# Any firefighters in the house?



## El Gato Loco (Jan 15, 2010)

I just got on board with my local department. Will be going thru Firefighter 1 and EMT Basic over the next few months. I will come out with the same certifications that a career guy would need, but I am just going to be volunteering since our departments out here are all volunteer only.

We worked with the Thermal Imaging Camera last night. I really need one of these things for hunting. Anyone have an extra $16k I could borrow?









This is my homework... all 1400 pages worth....


----------



## youngdon (Mar 10, 2010)

Congrats to you Chris, that sounds like a great way to go.

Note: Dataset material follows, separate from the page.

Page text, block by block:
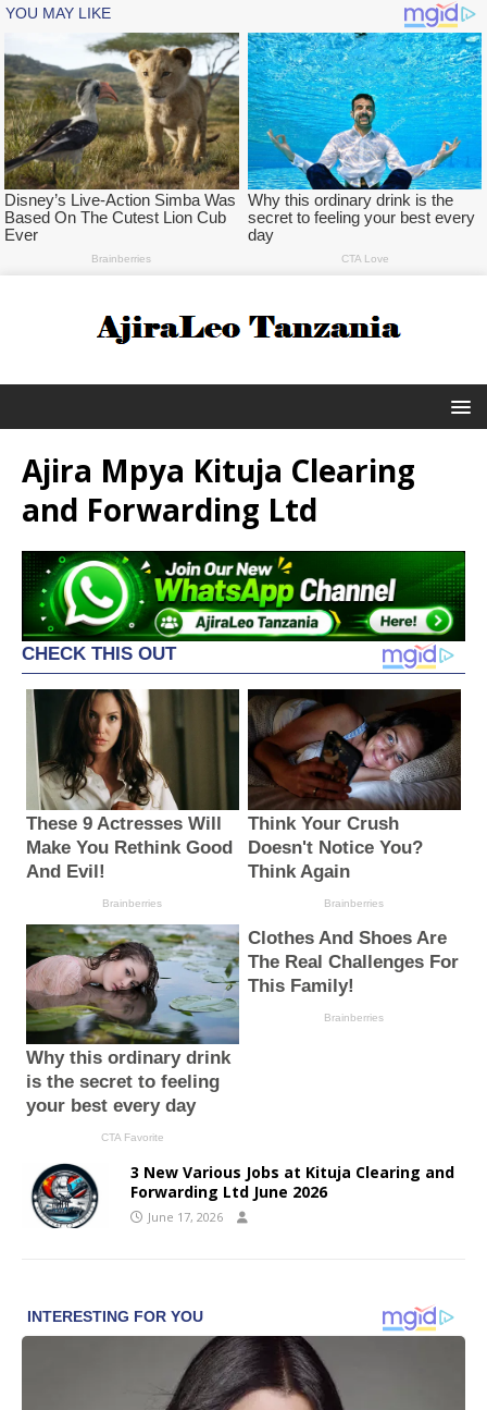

My Dad was a founding member of the Monclova OH volunteer fire department. I'm pretty sure my Mom still has a pic of me in his boots, coat and helmet.


----------



## hassell (Feb 9, 2010)

Congrats., I'm sure you'll enjoy it, 2 weeks of reading if you take your time!!


----------



## saskredneck (Oct 19, 2010)

been on the volunteer department in town for 8 years. helping friends nieghbours and strangers in a time of need is a very rewarding experience. i used to go on first responder calls with my old boss, i still want to become a first responder but might wait till the kids get a little older.


----------



## El Gato Loco (Jan 15, 2010)

Went on my first call with the fire department this afternoon and although it was nothing serious, it took me to a whole new level. The sense of appreciation, community and camaraderie really moved me. Looking forward to more.... a totally rewarding experience.


----------



## catcapper (Feb 11, 2010)

I was in the local FD/EMT for years in my younger days--- it only gets better

"The sense of appreciation, community and camaraderie"--- A feel'in that can't be described with words.


----------



## On a call (Mar 3, 2010)

Guys like you are needed everywhere...not only can you use the new skills at work but else where too...keep those eyes open.

Thanks


----------



## Antlerz22 (Apr 18, 2011)

Mmm never a firefighter perse, but when I was young (12 ish) we would fight the forest fires before they got too big and out of control. One day after we gained the upper hand, we needed to catch our breath and sit, so I wandered over to a log that was burning on one end and smoking on the other--but the middle looked black, but wasnt burning or smoking. So I sat down----BIG mistake!! It was as hot as it could have been-- so when I recovered after beating my butt frantically I turned around and blew on the log, it glowed orange at first then burst into flames. Needless to say afterwards I always fanned any possible seats to make sure they werent invisibly smoldering or "active".


----------



## bgfireguy (Apr 12, 2011)

Chris Miller said:


> Went on my first call with the fire department this afternoon and although it was nothing serious, it took me to a whole new level. The sense of appreciation, community and camaraderie really moved me. Looking forward to more.... a totally rewarding experience.


Well Chris Ive been a firefighter for 10 years now, and a in the ems field for 5. I will tell you that it definitelyis one of the best things you can ever do in your life. If you have any questions and I know that this is delayed and youve been doing it now for what 2 months but Im willing to help in anyway. Building construction by and far is probably the worst along with hazmat. Let me know bud


----------



## ReidRH (Feb 1, 2010)

Chris I was involved with the Local Fire Dept when I was younger, in fact I was the cheif for a while, for some reason it got to where when I put on my fallout suit I became Claustrophobic and had to Quit! I Loved it, just not able to do it anymore!


----------



## youngdon (Mar 10, 2010)

Chris , BG, and Richard... Thank you for your service !


----------